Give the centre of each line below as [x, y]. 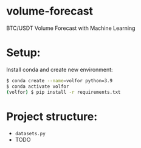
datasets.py [30, 134]
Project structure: [52, 116]
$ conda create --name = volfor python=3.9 [60, 80]
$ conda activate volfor [38, 86]
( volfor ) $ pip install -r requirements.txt [64, 92]
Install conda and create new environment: [60, 69]
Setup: [23, 53]
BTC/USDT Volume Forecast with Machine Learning [71, 28]
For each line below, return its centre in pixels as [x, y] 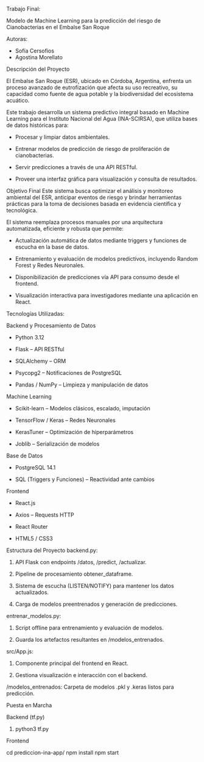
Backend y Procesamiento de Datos [51, 325]
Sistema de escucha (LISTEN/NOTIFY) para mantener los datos [95, 586]
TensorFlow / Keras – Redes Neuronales [65, 420]
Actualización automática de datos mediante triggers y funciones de [101, 240]
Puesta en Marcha [29, 705]
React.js [25, 503]
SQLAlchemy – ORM [40, 361]
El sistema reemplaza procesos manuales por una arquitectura [85, 222]
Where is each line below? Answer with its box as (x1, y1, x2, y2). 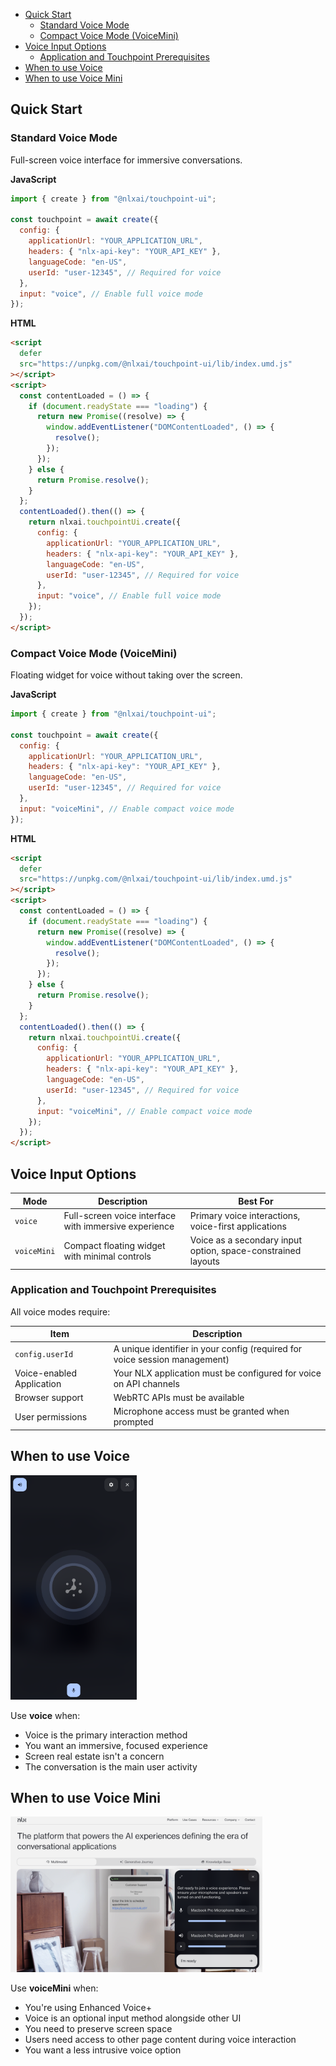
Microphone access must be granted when (113, 1405, 290, 1418)
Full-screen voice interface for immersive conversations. (10, 154, 243, 166)
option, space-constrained (189, 1245, 302, 1257)
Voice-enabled (14, 1367, 77, 1379)
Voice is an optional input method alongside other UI (24, 2012, 242, 2024)
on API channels (113, 1377, 180, 1389)
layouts (189, 1255, 220, 1268)
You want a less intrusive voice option (24, 2044, 182, 2056)
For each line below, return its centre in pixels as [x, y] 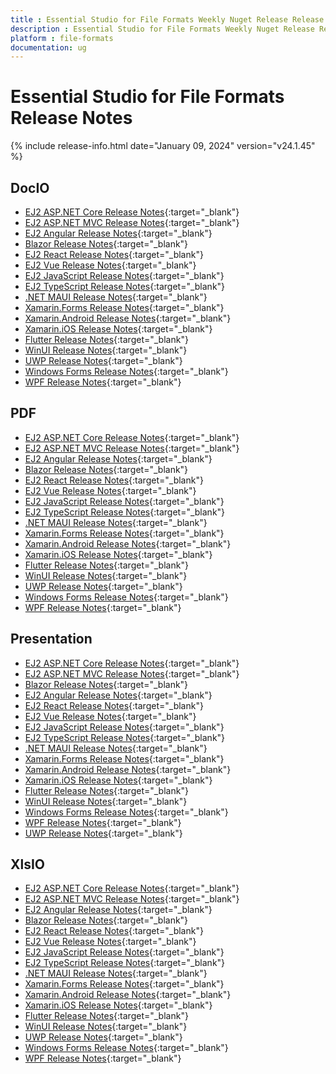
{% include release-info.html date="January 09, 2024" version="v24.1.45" [163, 146]
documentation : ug [48, 47]
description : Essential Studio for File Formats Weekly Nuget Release [162, 29]
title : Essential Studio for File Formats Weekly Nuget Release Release [167, 19]
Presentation [51, 639]
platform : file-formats [62, 38]
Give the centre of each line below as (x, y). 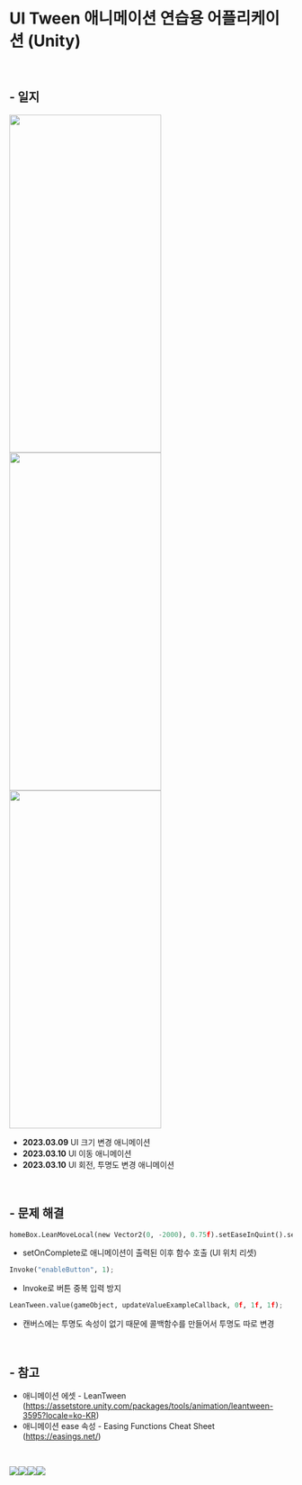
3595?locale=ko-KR (59, 1415)
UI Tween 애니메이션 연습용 (107, 18)
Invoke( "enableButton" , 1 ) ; (62, 1270)
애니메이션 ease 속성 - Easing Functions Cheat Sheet (119, 1426)
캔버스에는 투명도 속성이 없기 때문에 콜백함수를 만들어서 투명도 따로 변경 (148, 1324)
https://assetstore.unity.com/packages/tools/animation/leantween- (150, 1406)
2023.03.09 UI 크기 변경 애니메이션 (86, 1142)
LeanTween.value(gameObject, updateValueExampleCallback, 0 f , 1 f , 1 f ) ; (146, 1306)
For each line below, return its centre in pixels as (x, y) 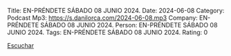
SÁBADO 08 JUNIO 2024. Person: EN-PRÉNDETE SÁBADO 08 (129, 25)
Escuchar (21, 45)
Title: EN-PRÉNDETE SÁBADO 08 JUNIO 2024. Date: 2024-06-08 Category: (116, 11)
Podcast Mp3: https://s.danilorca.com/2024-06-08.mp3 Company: (103, 18)
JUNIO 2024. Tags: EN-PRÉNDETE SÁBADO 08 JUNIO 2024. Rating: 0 (108, 32)
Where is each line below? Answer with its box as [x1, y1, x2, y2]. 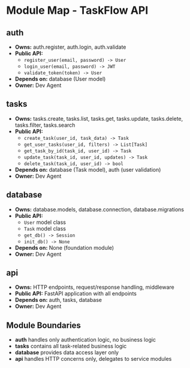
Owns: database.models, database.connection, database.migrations [14, 205, 185, 213]
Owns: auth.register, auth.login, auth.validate [14, 43, 126, 50]
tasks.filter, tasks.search [14, 121, 76, 128]
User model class [23, 219, 66, 226]
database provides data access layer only [14, 349, 119, 356]
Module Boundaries [6, 320, 81, 330]
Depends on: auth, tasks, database [14, 297, 102, 304]
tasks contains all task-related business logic [14, 343, 127, 350]
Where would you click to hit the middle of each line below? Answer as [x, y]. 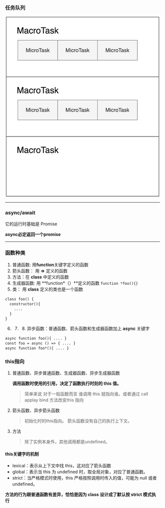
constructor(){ [25, 304]
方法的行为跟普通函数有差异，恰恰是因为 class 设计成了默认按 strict [74, 495]
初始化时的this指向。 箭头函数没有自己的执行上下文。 [78, 421]
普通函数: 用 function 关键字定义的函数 [50, 265]
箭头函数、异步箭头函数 [36, 410]
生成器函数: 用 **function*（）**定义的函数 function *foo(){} [75, 283]
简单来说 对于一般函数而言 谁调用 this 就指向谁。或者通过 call [86, 394]
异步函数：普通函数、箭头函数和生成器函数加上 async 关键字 [88, 328]
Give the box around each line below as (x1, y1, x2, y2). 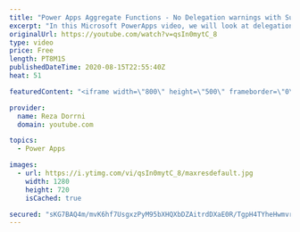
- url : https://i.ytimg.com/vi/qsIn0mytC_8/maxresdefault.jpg (17, 169, 254, 178)
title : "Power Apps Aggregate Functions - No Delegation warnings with (9, 12, 281, 22)
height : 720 (25, 185, 70, 195)
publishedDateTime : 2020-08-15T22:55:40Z (9, 63, 166, 72)
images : (9, 161, 38, 170)
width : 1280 (25, 177, 70, 186)
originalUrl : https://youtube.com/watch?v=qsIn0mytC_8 (9, 29, 218, 38)
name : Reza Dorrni (17, 112, 87, 120)
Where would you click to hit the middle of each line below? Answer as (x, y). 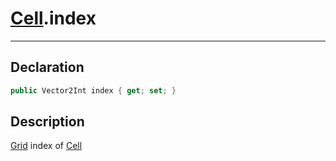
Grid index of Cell (46, 146)
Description (47, 122)
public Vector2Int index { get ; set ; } (93, 90)
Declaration (47, 67)
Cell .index (53, 18)
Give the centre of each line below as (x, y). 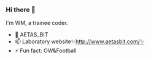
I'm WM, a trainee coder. (37, 23)
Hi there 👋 (21, 10)
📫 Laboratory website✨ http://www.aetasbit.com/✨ (79, 41)
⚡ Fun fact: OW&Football (45, 50)
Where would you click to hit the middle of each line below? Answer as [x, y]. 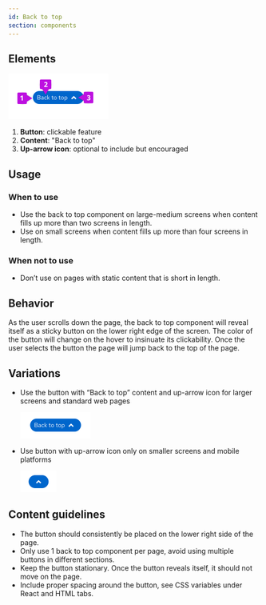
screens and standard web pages [75, 401]
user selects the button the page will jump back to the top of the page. [124, 348]
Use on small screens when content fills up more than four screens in [134, 231]
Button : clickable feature [61, 132]
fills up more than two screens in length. [86, 223]
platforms [36, 459]
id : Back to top [35, 17]
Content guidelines [57, 515]
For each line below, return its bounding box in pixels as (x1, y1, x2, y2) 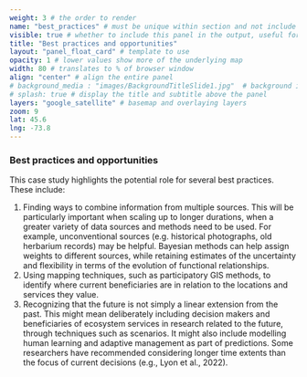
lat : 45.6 (9, 115, 48, 124)
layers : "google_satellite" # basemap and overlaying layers (9, 98, 248, 108)
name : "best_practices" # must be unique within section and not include (9, 22, 297, 31)
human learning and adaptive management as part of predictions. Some (22, 338, 294, 349)
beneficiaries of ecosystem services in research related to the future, (22, 319, 283, 330)
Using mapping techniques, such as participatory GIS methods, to (22, 270, 271, 281)
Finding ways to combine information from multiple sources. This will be (22, 202, 294, 213)
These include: (9, 184, 66, 195)
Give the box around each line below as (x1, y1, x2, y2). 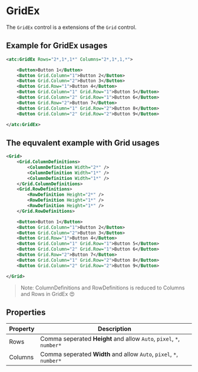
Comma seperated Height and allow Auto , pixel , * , (40, 335, 180, 343)
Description (98, 325, 131, 333)
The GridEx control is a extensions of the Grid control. (6, 24, 137, 31)
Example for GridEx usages (6, 41, 108, 51)
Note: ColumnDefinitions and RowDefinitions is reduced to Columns (20, 284, 185, 291)
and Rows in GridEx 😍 (20, 290, 75, 297)
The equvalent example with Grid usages (6, 137, 160, 148)
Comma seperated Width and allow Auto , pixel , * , (40, 350, 179, 358)
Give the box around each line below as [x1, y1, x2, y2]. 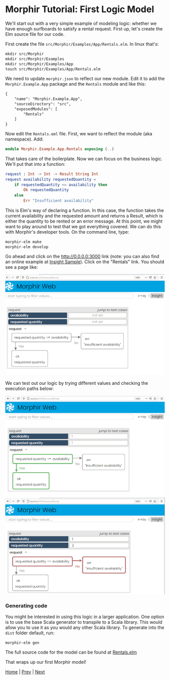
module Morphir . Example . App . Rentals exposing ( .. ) [5, 146, 114, 152]
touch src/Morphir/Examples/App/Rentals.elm [5, 66, 101, 71]
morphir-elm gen [5, 640, 39, 645]
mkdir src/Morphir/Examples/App [5, 61, 73, 66]
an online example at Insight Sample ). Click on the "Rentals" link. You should [5, 259, 164, 265]
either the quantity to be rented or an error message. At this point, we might [5, 218, 163, 224]
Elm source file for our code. [5, 31, 65, 37]
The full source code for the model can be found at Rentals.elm [5, 649, 137, 655]
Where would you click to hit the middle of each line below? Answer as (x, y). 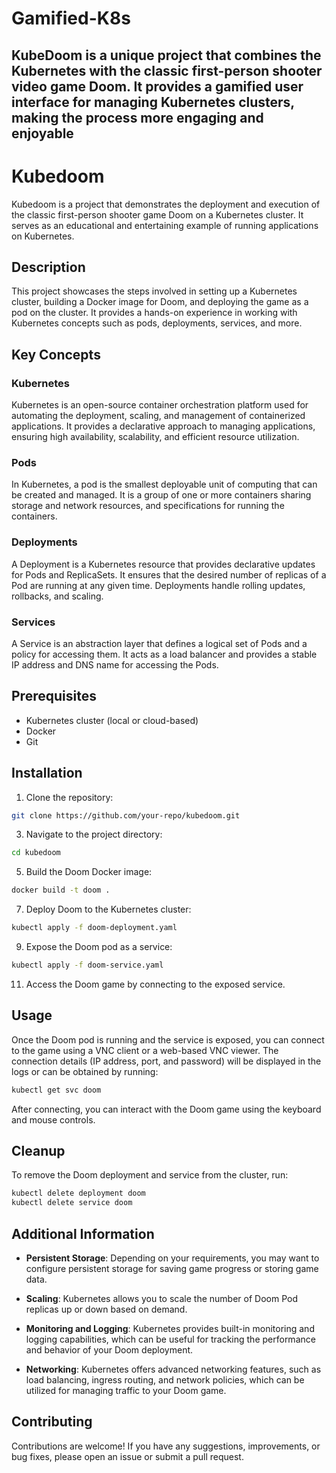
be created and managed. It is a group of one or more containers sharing (161, 495)
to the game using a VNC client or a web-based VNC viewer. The (145, 1050)
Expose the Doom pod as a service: (99, 947)
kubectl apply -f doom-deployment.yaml (94, 928)
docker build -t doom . (61, 890)
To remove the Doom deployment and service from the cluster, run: (150, 1175)
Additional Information (83, 1233)
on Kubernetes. (43, 236)
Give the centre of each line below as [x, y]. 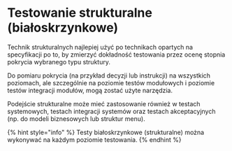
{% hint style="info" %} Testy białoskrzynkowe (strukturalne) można [106, 132]
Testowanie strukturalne [80, 13]
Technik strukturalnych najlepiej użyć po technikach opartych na [100, 47]
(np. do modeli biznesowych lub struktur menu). [76, 118]
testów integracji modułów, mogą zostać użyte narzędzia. [90, 90]
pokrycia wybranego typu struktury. [59, 62]
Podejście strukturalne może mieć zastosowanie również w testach [104, 103]
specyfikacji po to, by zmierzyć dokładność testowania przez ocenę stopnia [116, 55]
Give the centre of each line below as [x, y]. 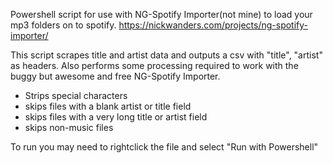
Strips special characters [76, 95]
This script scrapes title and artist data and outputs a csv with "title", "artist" [166, 55]
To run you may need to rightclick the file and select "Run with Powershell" [164, 147]
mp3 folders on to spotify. [63, 25]
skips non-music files [69, 127]
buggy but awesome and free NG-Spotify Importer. [115, 76]
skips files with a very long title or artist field [116, 117]
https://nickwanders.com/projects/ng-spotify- [213, 25]
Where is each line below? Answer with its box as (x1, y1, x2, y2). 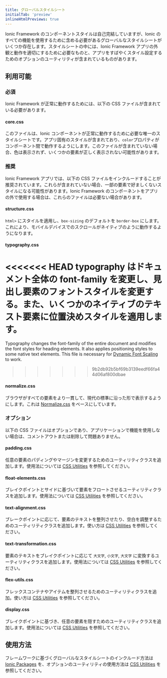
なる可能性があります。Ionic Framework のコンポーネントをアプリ (22, 188, 159, 194)
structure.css (5, 206, 34, 212)
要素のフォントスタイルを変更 (22, 286, 146, 297)
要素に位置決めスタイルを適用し (22, 311, 154, 322)
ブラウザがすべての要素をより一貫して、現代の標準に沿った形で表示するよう (5, 395, 162, 401)
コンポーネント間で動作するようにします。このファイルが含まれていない (5, 143, 154, 149)
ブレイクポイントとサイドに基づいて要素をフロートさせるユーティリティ (5, 487, 153, 493)
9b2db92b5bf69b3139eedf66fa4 (92, 366, 161, 372)
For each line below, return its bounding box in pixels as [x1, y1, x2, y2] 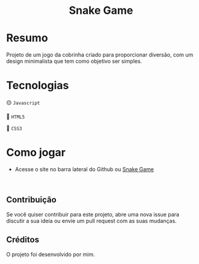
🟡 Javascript [6, 99, 40, 106]
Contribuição [6, 195, 57, 205]
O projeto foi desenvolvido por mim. [6, 251, 95, 258]
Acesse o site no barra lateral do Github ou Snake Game [14, 166, 155, 172]
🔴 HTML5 [6, 113, 25, 121]
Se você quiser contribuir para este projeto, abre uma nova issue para [6, 210, 179, 218]
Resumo [6, 31, 48, 45]
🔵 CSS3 [6, 125, 22, 132]
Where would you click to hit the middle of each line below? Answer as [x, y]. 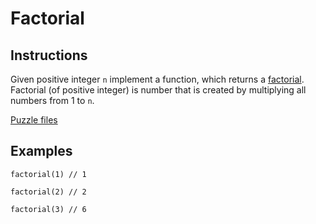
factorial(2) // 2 [48, 192]
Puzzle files [34, 120]
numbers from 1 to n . [52, 100]
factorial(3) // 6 [48, 209]
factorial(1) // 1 [48, 174]
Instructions [49, 55]
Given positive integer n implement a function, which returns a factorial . [157, 79]
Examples [41, 151]
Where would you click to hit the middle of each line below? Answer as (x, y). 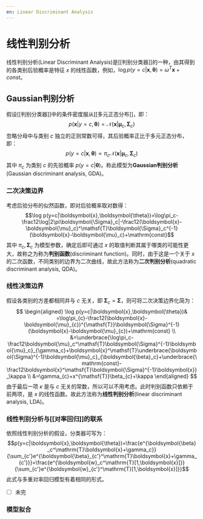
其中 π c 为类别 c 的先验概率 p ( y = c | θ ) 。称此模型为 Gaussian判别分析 (92, 166)
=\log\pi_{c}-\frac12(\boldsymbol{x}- (102, 318)
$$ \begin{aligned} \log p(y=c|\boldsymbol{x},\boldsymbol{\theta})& (102, 312)
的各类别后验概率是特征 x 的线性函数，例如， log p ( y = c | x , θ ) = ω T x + (93, 69)
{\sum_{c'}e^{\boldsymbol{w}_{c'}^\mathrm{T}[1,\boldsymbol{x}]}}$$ (102, 468)
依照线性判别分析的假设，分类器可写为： (57, 433)
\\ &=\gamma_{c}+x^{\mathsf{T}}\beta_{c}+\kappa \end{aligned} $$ (112, 376)
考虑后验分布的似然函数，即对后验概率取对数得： (67, 205)
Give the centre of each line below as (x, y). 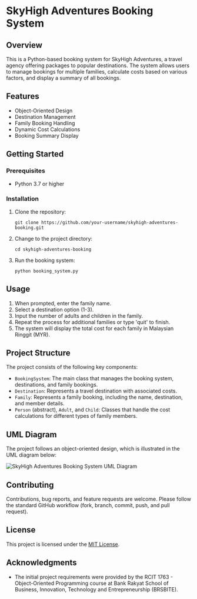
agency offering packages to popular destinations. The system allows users (98, 65)
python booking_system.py (46, 271)
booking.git (29, 228)
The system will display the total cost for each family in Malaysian (94, 328)
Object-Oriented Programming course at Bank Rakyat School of (91, 583)
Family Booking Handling (45, 123)
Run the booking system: (45, 260)
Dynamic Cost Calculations (47, 129)
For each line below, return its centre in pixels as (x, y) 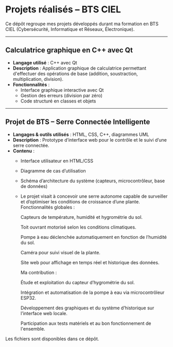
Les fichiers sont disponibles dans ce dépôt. (52, 339)
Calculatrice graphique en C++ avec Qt (69, 50)
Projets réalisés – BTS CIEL (63, 10)
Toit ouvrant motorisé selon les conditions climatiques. (78, 227)
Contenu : (24, 151)
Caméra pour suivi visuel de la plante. (60, 252)
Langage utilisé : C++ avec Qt (45, 62)
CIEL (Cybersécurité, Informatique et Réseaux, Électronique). (70, 29)
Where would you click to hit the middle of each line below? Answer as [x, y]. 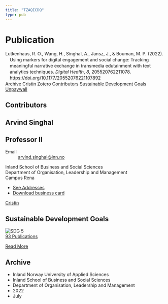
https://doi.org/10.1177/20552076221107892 [55, 78]
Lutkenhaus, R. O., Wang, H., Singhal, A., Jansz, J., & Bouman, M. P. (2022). [84, 54]
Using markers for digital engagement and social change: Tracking [79, 60]
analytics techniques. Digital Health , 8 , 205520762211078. [71, 72]
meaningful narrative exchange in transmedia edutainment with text [80, 66]
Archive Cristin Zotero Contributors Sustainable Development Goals [76, 84]
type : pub [16, 15]
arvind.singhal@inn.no [41, 157]
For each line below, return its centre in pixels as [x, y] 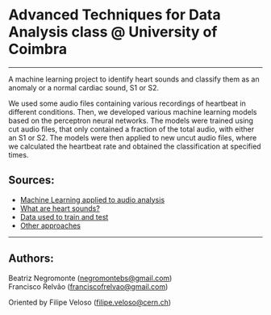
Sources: [31, 181]
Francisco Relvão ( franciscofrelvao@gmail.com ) [88, 286]
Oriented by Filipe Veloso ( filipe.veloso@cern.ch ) [90, 302]
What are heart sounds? [60, 208]
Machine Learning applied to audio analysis [92, 199]
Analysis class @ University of [113, 32]
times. [19, 154]
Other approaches [50, 225]
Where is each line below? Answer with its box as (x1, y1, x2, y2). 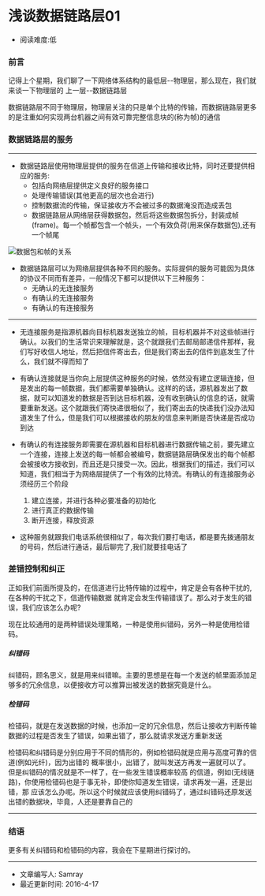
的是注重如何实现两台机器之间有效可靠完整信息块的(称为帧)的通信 (8, 112, 221, 122)
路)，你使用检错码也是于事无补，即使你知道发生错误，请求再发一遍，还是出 (8, 777, 253, 786)
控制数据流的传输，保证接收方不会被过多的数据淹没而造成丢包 (31, 200, 233, 210)
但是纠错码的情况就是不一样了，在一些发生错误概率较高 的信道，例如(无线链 (8, 767, 255, 777)
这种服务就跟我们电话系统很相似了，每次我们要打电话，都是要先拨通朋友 (19, 532, 255, 541)
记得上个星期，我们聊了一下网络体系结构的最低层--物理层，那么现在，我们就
•••••
**TRY IT**
Check each line of the material for the string "Nuget" and state how many lines contain it, with only the number as the answer.

**SOLUTION FOR THIS EXERCISE**
2